— WORK INSTRUCTIONS —
The lines from the one holding "OKUNMA SÜRESI" to the end of the records below, exactly as written, are the only thing to return.
[EXERCISE INPUTS Boundary: Start]
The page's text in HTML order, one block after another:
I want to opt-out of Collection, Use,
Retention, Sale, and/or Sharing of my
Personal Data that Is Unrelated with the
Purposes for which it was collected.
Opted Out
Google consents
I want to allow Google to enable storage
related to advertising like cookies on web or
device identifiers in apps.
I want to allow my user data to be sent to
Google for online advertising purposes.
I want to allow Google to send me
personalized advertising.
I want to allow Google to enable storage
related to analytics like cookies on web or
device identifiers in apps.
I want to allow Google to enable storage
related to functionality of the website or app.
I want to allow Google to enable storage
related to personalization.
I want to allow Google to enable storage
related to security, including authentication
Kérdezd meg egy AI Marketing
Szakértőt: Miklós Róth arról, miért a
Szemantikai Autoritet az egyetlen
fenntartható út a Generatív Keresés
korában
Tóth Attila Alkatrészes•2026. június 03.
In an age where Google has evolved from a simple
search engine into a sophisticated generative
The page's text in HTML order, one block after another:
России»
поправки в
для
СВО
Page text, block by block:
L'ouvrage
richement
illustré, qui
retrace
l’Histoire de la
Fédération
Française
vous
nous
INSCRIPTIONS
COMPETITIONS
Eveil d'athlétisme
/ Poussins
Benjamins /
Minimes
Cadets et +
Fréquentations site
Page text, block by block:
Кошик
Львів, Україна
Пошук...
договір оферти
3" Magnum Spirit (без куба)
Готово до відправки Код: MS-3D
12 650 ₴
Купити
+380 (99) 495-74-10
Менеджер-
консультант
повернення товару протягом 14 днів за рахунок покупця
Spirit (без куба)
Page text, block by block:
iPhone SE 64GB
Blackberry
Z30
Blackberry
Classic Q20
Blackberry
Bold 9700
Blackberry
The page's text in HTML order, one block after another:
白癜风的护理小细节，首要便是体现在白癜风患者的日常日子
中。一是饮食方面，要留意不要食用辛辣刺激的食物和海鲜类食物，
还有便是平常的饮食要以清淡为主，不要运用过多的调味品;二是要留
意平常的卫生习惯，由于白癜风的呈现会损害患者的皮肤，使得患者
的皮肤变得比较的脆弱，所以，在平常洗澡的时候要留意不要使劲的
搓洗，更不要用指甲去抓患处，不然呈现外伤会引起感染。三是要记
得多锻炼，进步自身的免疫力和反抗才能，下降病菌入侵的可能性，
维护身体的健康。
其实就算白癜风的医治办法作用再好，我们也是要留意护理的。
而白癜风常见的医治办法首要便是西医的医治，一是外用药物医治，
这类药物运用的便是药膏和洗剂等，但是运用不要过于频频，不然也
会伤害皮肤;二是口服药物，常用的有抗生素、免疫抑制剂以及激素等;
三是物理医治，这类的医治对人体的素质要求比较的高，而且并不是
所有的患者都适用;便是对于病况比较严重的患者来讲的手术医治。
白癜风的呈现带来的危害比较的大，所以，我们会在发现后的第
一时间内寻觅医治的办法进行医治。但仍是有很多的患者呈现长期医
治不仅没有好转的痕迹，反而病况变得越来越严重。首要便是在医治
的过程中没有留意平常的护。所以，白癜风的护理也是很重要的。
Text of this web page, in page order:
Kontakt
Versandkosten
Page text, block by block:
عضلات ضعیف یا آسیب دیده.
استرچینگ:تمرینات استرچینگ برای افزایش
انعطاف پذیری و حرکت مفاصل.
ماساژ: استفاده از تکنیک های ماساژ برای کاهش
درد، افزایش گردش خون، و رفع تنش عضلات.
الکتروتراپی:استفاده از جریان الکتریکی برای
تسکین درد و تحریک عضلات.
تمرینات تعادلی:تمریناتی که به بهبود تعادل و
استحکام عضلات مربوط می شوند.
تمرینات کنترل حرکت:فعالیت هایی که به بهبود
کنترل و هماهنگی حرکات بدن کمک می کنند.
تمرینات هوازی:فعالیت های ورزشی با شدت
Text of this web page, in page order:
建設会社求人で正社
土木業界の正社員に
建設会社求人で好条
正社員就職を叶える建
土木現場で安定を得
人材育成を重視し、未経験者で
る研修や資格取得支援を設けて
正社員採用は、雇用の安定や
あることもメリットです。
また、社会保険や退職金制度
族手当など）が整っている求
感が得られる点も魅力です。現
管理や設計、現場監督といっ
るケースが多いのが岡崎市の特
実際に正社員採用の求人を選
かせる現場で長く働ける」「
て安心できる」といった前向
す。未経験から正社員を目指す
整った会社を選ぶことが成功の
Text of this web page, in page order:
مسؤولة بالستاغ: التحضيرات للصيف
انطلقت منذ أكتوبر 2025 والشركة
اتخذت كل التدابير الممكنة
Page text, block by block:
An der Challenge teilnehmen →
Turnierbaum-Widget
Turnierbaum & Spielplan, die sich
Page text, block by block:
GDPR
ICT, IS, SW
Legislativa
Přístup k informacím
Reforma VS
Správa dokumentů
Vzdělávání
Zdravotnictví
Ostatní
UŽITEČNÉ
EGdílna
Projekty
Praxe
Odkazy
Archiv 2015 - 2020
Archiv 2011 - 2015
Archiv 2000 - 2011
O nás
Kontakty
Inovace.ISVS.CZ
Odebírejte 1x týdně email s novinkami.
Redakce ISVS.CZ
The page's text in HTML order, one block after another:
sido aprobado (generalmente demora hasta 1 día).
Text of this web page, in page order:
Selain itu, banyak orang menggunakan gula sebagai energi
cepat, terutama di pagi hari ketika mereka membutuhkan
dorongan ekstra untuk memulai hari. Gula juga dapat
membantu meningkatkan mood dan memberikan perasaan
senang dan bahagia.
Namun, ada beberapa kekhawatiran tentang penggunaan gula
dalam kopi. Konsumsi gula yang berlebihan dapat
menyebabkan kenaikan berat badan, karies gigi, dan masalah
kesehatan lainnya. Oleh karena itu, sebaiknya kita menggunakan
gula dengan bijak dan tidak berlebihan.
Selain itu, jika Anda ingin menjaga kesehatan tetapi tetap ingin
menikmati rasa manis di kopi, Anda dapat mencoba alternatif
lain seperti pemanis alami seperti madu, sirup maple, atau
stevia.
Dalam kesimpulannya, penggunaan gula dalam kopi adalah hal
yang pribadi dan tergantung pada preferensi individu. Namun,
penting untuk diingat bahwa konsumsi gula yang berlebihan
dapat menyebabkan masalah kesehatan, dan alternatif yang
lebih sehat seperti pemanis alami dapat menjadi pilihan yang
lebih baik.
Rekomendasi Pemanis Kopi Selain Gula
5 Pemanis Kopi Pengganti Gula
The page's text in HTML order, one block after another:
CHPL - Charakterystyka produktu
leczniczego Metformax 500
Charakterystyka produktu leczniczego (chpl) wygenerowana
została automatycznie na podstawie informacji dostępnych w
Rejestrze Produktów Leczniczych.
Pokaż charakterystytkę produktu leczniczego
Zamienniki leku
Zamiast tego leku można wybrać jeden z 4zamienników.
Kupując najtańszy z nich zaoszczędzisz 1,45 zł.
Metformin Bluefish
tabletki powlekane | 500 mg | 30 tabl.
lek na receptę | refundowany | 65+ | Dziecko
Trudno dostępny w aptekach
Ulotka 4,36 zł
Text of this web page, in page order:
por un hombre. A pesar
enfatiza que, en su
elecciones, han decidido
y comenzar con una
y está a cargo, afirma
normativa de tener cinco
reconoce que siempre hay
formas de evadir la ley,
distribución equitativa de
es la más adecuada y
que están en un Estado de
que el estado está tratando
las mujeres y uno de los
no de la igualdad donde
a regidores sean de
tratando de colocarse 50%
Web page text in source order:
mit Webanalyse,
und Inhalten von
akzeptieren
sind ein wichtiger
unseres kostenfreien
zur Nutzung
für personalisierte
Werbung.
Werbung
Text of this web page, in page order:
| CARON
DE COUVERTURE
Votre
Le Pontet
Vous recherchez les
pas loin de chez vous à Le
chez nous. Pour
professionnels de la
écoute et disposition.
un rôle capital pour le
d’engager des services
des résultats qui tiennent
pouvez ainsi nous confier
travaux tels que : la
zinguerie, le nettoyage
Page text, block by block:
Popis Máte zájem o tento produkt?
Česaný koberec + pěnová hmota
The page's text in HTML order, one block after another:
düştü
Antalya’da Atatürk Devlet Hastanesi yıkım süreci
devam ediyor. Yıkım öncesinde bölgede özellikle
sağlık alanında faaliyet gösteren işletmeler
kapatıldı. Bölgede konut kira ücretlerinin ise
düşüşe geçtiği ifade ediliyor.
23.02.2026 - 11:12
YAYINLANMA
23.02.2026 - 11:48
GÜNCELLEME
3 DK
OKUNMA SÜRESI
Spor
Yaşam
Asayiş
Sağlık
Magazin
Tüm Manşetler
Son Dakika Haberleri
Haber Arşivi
[EXERCISE INPUTS Boundary: End]
— EXERCISE ANSWER —
OKUNMA SÜRESI
Spor
Yaşam
Asayiş
Sağlık
Magazin
Tüm Manşetler
Son Dakika Haberleri
Haber Arşivi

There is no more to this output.